View the Java bytecode file structure from HelloWorld

View the Java bytecode file structure from HelloWorld

Most of the time, we are learning how to program from the code level, but seldom look at what is behind each Java code. Today, let's take a look at the Java class file structure from the simplest Hello World.

Before getting started, let's write a simple getting started Hello World.

Public class Demo {
Public static void main (String args []) {
System. out. println ("Hello World .");
}
}

Then runjavac Demo.javaCommand to compile this class. A Demo. class file is generated.

Then we use the plain text editor to open the generated Demo. class file.

Cafe babe 0000 0034 001d 0a00 0600 0f09
0010 0011 0800 120a 0013 0014 0700 1507
0016 0100 063c 696e 6974 3e01 0003 2829
5601 0004 436f 6465 0100 0f4c 696e 654e
756d 6265 7254 6162 6c65 0100 046d 6169
6e01 0016 285b 4c6a 6176 612f 6c61 6e67
2f53 7472 696e 673b 2956 0100 0a53 6f75
7263 6546 696c 6501 0009 4465 6d6f 2e6a
6176 610c 0007 0008 0700 170c 0018 0019
0100 0b48 656c 6c6f 2057 6f72 6c64 0700
1a0c 001b 001c 0100 0444 656d 6f01 0010
6a61 7661 2f6c 616e 672f 4f62 6a65 6374
0100 106a 6176 612f 6c61 6e67 2f53 7973
7465 6d01 0003 6f75 7401 0015 4c6a 6176
612f 696f 2f50 7269 6e74 5374 7265 616d
3b01 0013 6a61 7661 2f69 6f2f 5072 696e
7453 7472 6561 6d01 0007 7072 696e 746c
6e01 0015 284c 6a61 7661 2f6c 616e 672f
5374 7269 6e67 3b29 5600 2100 0500
0000 0000 0200 0100 0700 0800 0100
0000 1d00 0100 0100 0000 052a b700 01b1
0000 0001 000a 0000 0006 0001 0000 0001
0009 000b 000c 0001 0009 0000 0025
0001 0000 0009 b200 0212 03b6 0004 b100
0000 0100 0a00 0000 0a00 0200 0000
0800 0400 0100 0d00 0000 0200 0e

We can see that the five simple lines of code have finally been condensed into the hexadecimal symbol consisting of the long string of numbers and letters above. When we run the Java class, the console can accurately output "Hello World", so we can conclude that this long string of symbols must comply with certain rules, and this rule is actually: java Virtual Machine specifications.

Java virtual machine specification

The Java virtual machine specification specifies the Java Virtual Machine Structure, Class file structure, bytecode instructions, and other content. For software developers, Class file structure is a necessity to understand.
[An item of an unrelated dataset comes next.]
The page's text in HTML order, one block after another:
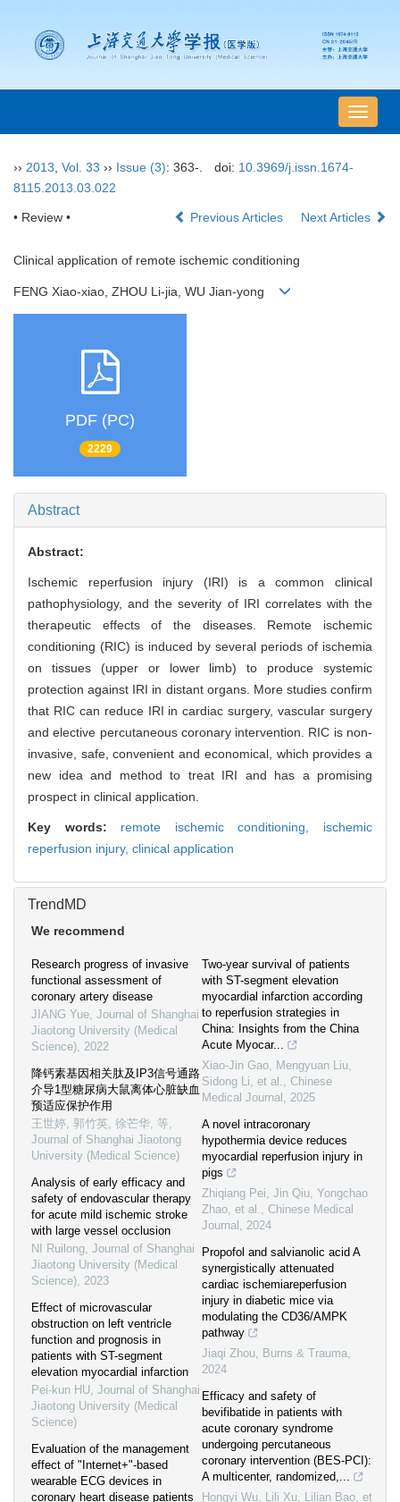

The Class file structure of the Java Virtual Machine is a set of 8-byte binary streams. Each data item is strictly arranged in the Class file in order, without any separator, this makes the content stored in the entire Class file almost all the data required by the program and there is no gap.

Java Virtual Machine

After finishing the Java Virtual Machine specifications, you need to understand the concept of Java virtual machine.

In fact, a Java virtual machine is a virtual computer. Like a real computer, Java virtual machines have their own complete hardware systems, such as processors, stacks, registers, and corresponding Instruction Set Systems. The only difference between a virtual machine and our computer is that the processor and memory stack of the virtual machine are virtualized by software, while the processor and memory of our computer are authentic.
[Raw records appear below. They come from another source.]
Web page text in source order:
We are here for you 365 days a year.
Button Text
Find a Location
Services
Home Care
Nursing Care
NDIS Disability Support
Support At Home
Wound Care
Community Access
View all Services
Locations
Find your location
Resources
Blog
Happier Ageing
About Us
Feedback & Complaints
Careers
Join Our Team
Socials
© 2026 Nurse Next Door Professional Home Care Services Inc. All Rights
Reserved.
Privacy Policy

Although the name is a Java virtual machine, the Java Virtual Machine is not directly related to the Java language. It only reads Class files according to the Java Virtual Machine specifications, and parses and executes bytecode commands according to regulations, that's all.

If you are awesome enough, you can write a compiler to compile the C language code into a bytecode file that complies with the Java Virtual Machine specifications, then the Java Virtual Machine can also be executed.

Specifically, the Java Virtual Machine is bound to a bytecode file (Class file.

Java file structure

Java Virtual Machine specifications define many specifications, some of which define the structure and specifications of bytecode. Java Virtual Machine specifications define two data types to represent the Class file format, namely, the number of unsigned numbers and tables.

Unsigned numberIt is the most basic data type. u1, u2, u4, and u8 represent the unsigned number of 1 byte, 2 byte, 4 byte, and 8 byte, respectively, unsigned numbers can be used to describe numbers, index references, number values, or string values encoded by UTF-8. For example, u4 in the first row of the following table indicates the first four bytes of the Class file, which indicates the magic number of the file, the u2 in the second row indicates the 5th-6 bytes of the Class file, indicating the JDK version number.

TableIt is a composite data type consisting of multiple unsigned numbers or other tables as data items. All Tables habitually end with "_ info, A table is used to describe data in a hierarchical composite structure. For example, the 5th rows in the following table indicate a table of the cp_info type (constant pool), where all constants of the class are stored.
The entire Class file is essentially a table, which consists of the data items shown in the table below.

The above table can actually be divided into the following seven parts, which constitute a complete Class bytecode file:

• Magic number and Class file version
• Constant pool
• Access flag
• Class index, parent index, and interface Index
• Field table set
• Method table set
• Attribute Table set

Magic number and Class file version

The 1st-4 bytes in the Class file represent the Magic Number of the file ). Its only function is to determine whether the file is a Class file that can be accepted by the Virtual Machine. Its fixed value is: 0 xCAFEBABE (coffee baby ). If the magic number of a Class file is not 0 xCAFEBABE, the virtual machine will refuse to run the file.

The 5th-6 bytes in the Class file represent the Minor Version number (Minor Version) of the Class file, that is, the JDK Version number for compiling the Class file.

The 7th-8 bytes in the Class file represent the main Version number (Major Version) of the Class file, that is, the JDK main Version number for compiling the Class file.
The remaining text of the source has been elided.